Furthermore, we assumed that an individual was firstly infected with ZIKV and subsequently infected with DENV with a delay by a magnitude of several days, called the IFI between the two viruses. We found that in the absence of ADE between the two viruses, as the IFI increases, the peak viral load of the second virus decreases with a later peak time. Meanwhile, we found that there is little impact on the initial virus without ADE effect. This leads to the observation that subsequent co-infection is less damaging to the host compared with the simultaneous co-infection in the absence of ADE. However, if we include ADE, our simulations predict that the subsequent co-infection can result in a significant increment of the peak viral load of the second virus (DENV) with an earlier peak time. Moreover, owing to ADE, there can be a prolonged time period of the high level of viral loads or a second peak viral load for the initial virus (ZIKV). Therefore, we predict that owing to the ADE effect, the subsequent co-infection is more damaging to the host compared with the simultaneous co-infection.
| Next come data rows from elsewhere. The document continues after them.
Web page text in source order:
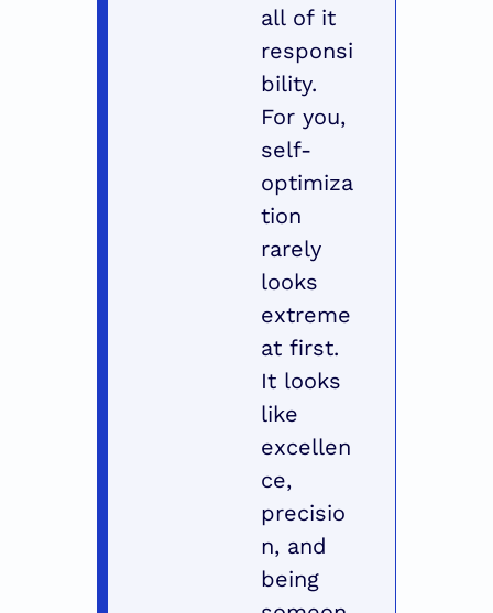
all of it
responsi
bility.
For you,
self-
optimiza
tion
rarely
looks
extreme
at first.
It looks
like
excellen
ce,
precisio
n, and
being
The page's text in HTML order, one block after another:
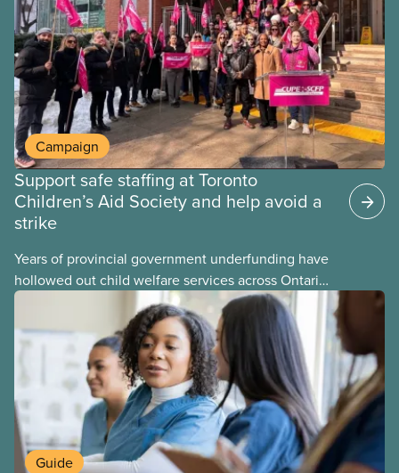
may interact with their current group benefits.
Campaign
Support safe staffing at Toronto
Children’s Aid Society and help avoid a
strike
Years of provincial government underfunding have
hollowed out child welfare services across Ontario.
At the same time, CAS Toronto is refusing to
Guide
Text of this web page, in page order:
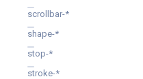
scrollbar-*
shape-*
stop-*
stroke-*
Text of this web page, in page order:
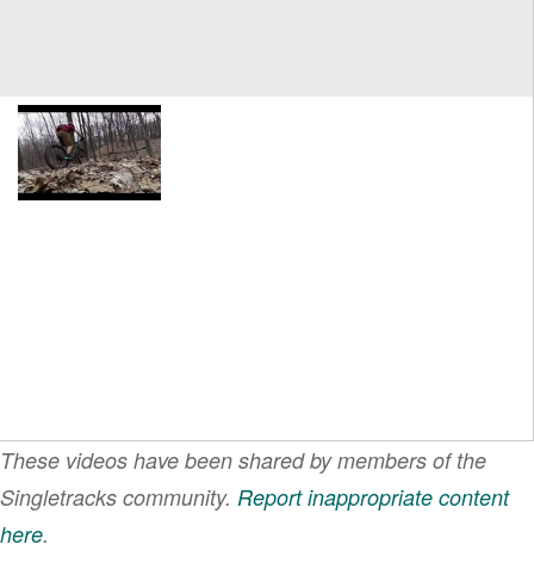
These videos have been shared by members of the
Singletracks community. Report inappropriate content
here.

It should be mentioned that the simplifying assumptions of our mathematical models result in a number of limitations. In the current study, we only included the immune response induced by antibodies. In reality, the immune response should be much more complex, and multiple immune cells, such as the T-cells and natural killer cells can play important roles in virus clearance [40]. We examined and predicted the impact of ADE on the viral dynamics of both DENV and ZIKV in the case of co-infection, however, the parameters of our co-infection model (i.e. model (2.4)) were not inferred from fitting experimental or clinical co-infection data. Instead, we used parameters inferred from fitting the data in the primary and secondary infection of DENV only. The study will benefit from future co-infection experiments. Despite these limitations, we believe that our study provides a solid qualitative framework for understanding the impact of the ADE effect between DENV and ZIKV on their virus dynamics, and hence, on the onset of severe disease.
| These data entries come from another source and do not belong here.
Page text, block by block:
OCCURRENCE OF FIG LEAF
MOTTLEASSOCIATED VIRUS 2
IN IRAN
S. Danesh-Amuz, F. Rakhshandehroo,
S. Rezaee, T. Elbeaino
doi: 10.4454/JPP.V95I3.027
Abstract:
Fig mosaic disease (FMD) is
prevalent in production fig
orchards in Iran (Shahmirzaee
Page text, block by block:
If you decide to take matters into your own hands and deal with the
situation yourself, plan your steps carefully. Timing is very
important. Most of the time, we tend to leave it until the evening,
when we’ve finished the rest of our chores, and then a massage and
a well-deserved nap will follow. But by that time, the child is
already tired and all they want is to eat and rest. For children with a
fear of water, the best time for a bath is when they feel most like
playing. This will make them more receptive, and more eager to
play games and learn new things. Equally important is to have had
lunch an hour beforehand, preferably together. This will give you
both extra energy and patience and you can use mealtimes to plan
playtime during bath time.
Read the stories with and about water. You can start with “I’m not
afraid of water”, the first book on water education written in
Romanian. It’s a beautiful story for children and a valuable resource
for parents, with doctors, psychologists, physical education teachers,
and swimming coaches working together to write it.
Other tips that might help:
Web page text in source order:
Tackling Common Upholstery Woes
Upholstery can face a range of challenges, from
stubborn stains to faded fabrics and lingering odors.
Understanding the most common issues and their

In summary, we examined the impact of ADE and ADN effect between DENV and ZIKV on the onset of severe disease by peak viral load using mathematical models. We calibrated the model using the available data and our analyses are qualitatively in agreement with the experimental study, that the peak viral loads of the primary DENV infection is much more gradual compared with the secondary DENV infection with a primary ZIKV infection. Our numerical simulations predict that pre-existing immunity to ZIKV is the determinant of a high level of ADE effect to the secondary infection or the subsequent co-infection of DENV. Owing to the ADE effect, a subsequent co-infection can induce greater damage to the host with a higher peak viral load and a much earlier peak time for the second virus.